Intro
TextCNN is a good case demonstrating how neural-network could not only learn from the data, but also do the feature extraction for us.
In Indeed we got bunch of text data from our user, like resume, job-description, company related content like reviews and Q&A. These user-generated-content is our most valuable asset. To help people get good jobs we’re constantly trying better way to learn more from these text data.
Here’s the slide:
The concept of TextCNN
- taking the concatenated word embeddings of a sentence or article as pixels
- use filters to learn extracting features out of them
- then use a max-pooling layer to aggregate all the features
- Finally, learn from those features by the final fully-connected layers.
If you prefer it explained in code
Let’s say we limit our input paragraph length as 140 words.
For the parameters of embedding layer, 60k is the number of top words I usually use for learning English, which means we’re using a English dictionary only contains 60k most frequently used words. But I think it’s more like a upper-bound, you could really start with 10k or 30k should be fine.
The embedding dimension is 300 because I use the pre-trained embedding “FastText” trained from wiki data by Facebook in 2017. Again it’s also a pretty large one, you could find GloVe which is in 128 dimension. I prefer FastText just because I like new stuff, and the idea behind it is fancy.
If you wanna try your own embedding, there is a rule-of-thumb in a 2017 Google Blog saying It’s better be the 4th root of your dictionary size. I have no luck on training it myself and beat using pre-trained one, so I don’t know whether it’s a good rule. But people say you could try from 64 to 1024.
Then for the filters, we got 3 different stride size: [2, 3, 4]. So for each of them we have corresponding 1d-convolution layer with 2 filters, and the MaxPool layer is just taking maximum value from convolution result.
Finally all the output of MaxPool layer will be concatenated into a vector, learn by the final multi-layer-perceptron.
The dropout probability being 0.5 because Hinton said so. Usually it likely being the best or close to. (Except those very aggressive dropout like input dropout or embedding dropout.)
Next steps
Now you know TextCNN, but one of the merit of neural network architecture is, you could easily combine different models and make them trained together.
For example if you feel the jobTitle out of resume is something worth emphasizing on, you could make a dedicated TextCNN model and concatenate the vector before the final multi-layer-perceptron, and then learn from this large vector like they’re all extracted features from different models.
Also, if you feel you’re so good at feature engineering and pretty sure you have some feature that model just can’t be better than you. You could also concatenate your manual crafted features into this big feature vector, make them learned together.
Why you should try it
First, we’re expecting it brings good performance, since mostly n-gram usually would be the main feature for learning from text, and TextCNN is doing a much better job than n-gram.

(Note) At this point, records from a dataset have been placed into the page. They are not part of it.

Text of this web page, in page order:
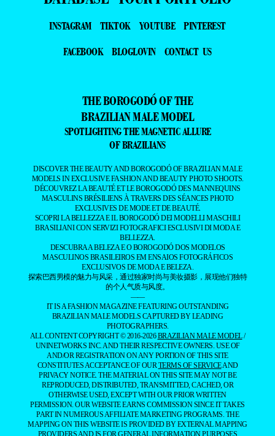
THE BOROGODÓ OF THE
OF BRAZILIANS
DISCOVER THE BEAUTY AND BOROGODÓ OF BRAZILIAN MALE
MODELS IN EXCLUSIVE FASHION AND BEAUTY PHOTO SHOOTS.
DÉCOUVREZ LA BEAUTÉ ET LE BOROGODÓ DES MANNEQUINS
EXCLUSIVES DE MODE ET DE BEAUTÉ.
SCOPRI LA BELLEZZA E IL BOROGODÓ DEI MODELLI MASCHILI
BRASILIANI CON SERVIZI FOTOGRAFICI ESCLUSIVI DI MODA E
BELLEZZA.
DESCUBRA A BELEZA E O BOROGODÓ DOS MODELOS
MASCULINOS BRASILEIROS EM ENSAIOS FOTOGRÁFICOS
EXCLUSIVOS DE MODA E BELEZA.
探索巴西男模的魅力与风采，通过独家时尚与美妆摄影，展现他们独特
的个人气质与风度。
——
IT IS A FASHION MAGAZINE FEATURING OUTSTANDING
BRAZILIAN MALE MODELS CAPTURED BY LEADING
PHOTOGRAPHERS.
ALL CONTENT COPYRIGHT © 2016-2026BRAZILIAN MALE MODEL
UNINETWORKS INC. AND THEIR RESPECTIVE OWNERS. USE OF
AND/OR REGISTRATION ON ANY PORTION OF THIS SITE
CONSTITUTES ACCEPTANCE OF OURTERMS OF SERVICE
PRIVACY NOTICE. THE MATERIAL ON THIS SITE MAY NOT BE
REPRODUCED, DISTRIBUTED, TRANSMITTED, CACHED, OR
OTHERWISE USED, EXCEPT WITH OUR PRIOR WRITTEN
PERMISSION. OUR WEBSITE EARNS COMMISSION SINCE IT TAKES
PART IN NUMEROUS AFFILIATE MARKETING PROGRAMS. THE
MAPPING ON THIS WEBSITE IS PROVIDED BY EXTERNAL MAPPING
PROVIDERS AND IS FOR GENERAL INFORMATION PURPOSES
ONLY.
YOUR CALIFORNIA PRIVACY RIGHTS
DO NOT SELL MY PERSONAL INFORMATION PRIVACY
NOTICE COOKIE POLICY MANAGE PUSH NOTIFICATIONS
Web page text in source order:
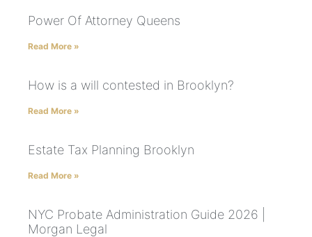
Power Of Attorney Queens
Read More »
How is a will contested in Brooklyn?
Read More »
Estate Tax Planning Brooklyn
Read More »
NYC Probate Administration Guide 2026 |
Morgan Legal
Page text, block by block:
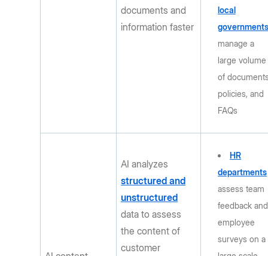
documents and
information faster
local
manage a
large volume
of
policies, and
FAQs
AI analyzes
structured and
unstructured
data to assess
the content of
customer
HR
departments
assess team
feedback and
employee
surveys on a
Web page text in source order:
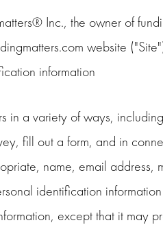
Inc., the owner of
website
information
a variety of ways,
fill out a form, and in
name, email
identification
except that it may
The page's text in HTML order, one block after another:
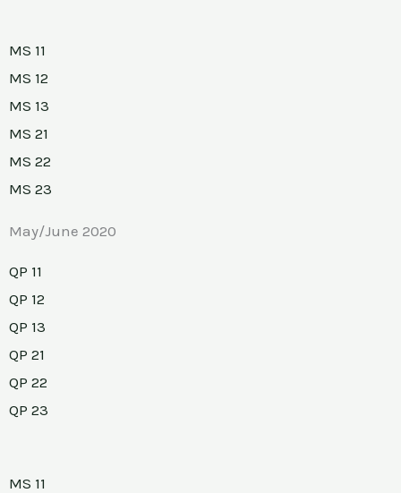
MS 11
MS 12
MS 13
MS 21
MS 22
MS 23
May/June 2020
QP 11
QP 12
QP 13
QP 21
QP 22
QP 23
MS 11
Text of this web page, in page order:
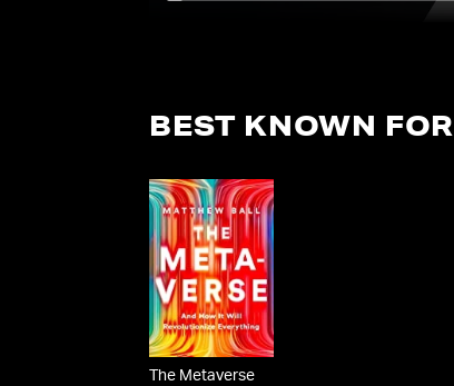
BEST KNOWN FOR
The Metaverse
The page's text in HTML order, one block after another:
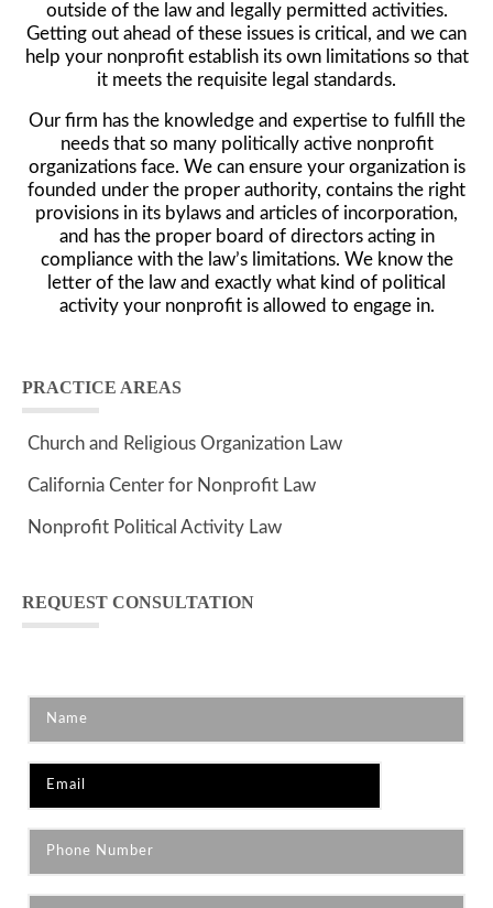
outside of the law and legally permitted activities.
Getting out ahead of these issues is critical, and we can
help your nonprofit establish its own limitations so that
it meets the requisite legal standards.
Our firm has the knowledge and expertise to fulfill the
needs that so many politically active nonprofit
organizations face. We can ensure your organization is
founded under the proper authority, contains the right
provisions in its bylaws and articles of incorporation,
and has the proper board of directors acting in
compliance with the law’s limitations. We know the
letter of the law and exactly what kind of political
activity your nonprofit is allowed to engage in.
PRACTICE AREAS
Church and Religious Organization Law
California Center for Nonprofit Law
Nonprofit Political Activity Law
REQUEST CONSULTATION

It’s using embedding so the resolution is much better than word level, and it works not just the exact same words, but also for similar meaning words. And it’s training these feature-learning process, including the embedding and convolution filters during the supervised-learning process to make them specifically fit your data, your purpose.
Also since we’re not doing feature extraction by ourself, we don’t need to explicitly doing them while deploying. Thus we save both the develop time and the computing cost of feature extracting. Besides many fancy features, for examples like features comes from unsupervised learning methods like LDA, NMF, or some indirect usage of embeddings.

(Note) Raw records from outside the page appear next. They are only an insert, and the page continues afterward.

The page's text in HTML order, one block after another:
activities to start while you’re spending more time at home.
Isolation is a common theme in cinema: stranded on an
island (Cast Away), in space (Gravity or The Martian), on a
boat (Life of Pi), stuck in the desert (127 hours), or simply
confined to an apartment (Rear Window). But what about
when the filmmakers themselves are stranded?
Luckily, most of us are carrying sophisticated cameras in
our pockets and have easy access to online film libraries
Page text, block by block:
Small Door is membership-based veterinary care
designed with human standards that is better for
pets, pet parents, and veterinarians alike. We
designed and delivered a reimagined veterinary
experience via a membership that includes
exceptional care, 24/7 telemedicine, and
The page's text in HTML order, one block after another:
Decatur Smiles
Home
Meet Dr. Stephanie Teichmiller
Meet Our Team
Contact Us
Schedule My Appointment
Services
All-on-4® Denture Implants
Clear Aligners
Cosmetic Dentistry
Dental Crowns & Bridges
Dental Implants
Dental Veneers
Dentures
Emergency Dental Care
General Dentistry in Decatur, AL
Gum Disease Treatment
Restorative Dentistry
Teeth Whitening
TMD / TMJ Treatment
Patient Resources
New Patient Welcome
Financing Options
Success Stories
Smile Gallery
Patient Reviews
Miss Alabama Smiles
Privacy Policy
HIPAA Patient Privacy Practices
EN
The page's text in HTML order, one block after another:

Finally you could steal from the giants by using the pretrained embeddings like word2vec, Glove or FastText. It could give you a boost, and especially helpful if you just don’t really got at least millions of samples to learn the embedding all by yourself.
Also, there are some merits natively comes from it just because it’s neural network model.
Previously if we want to train an ensemble model, you have to use some indirect ways like saving all the cross-validation results and make them as input of the 2nd pipeline model to train on their outputs.
In neural network you could ensemble whatever layers you like into one graph, and just train them together from the very beginning. Like, if you just can’t decide you want use RNN or CNN, you could encode your text data by both of them and concatenate them together!
Deployment in Java
The keras model, while backed by tensorflow, could be dumped as tensorflow graph and imported in Java. So you don’t need to deploy it as a service in python, then called by Java and worry about handling the exceptions of communication or service accessibility or reliability.
And the Java code is super easy, like this:
1st you import the model in one line. 2nd you give it the input, which is the tokenized text. 3rd you get the predicted results, and this prediction could be called in batch.
That’s all. Everything is maintained in-process, no feature engineering, no http or boxcar request.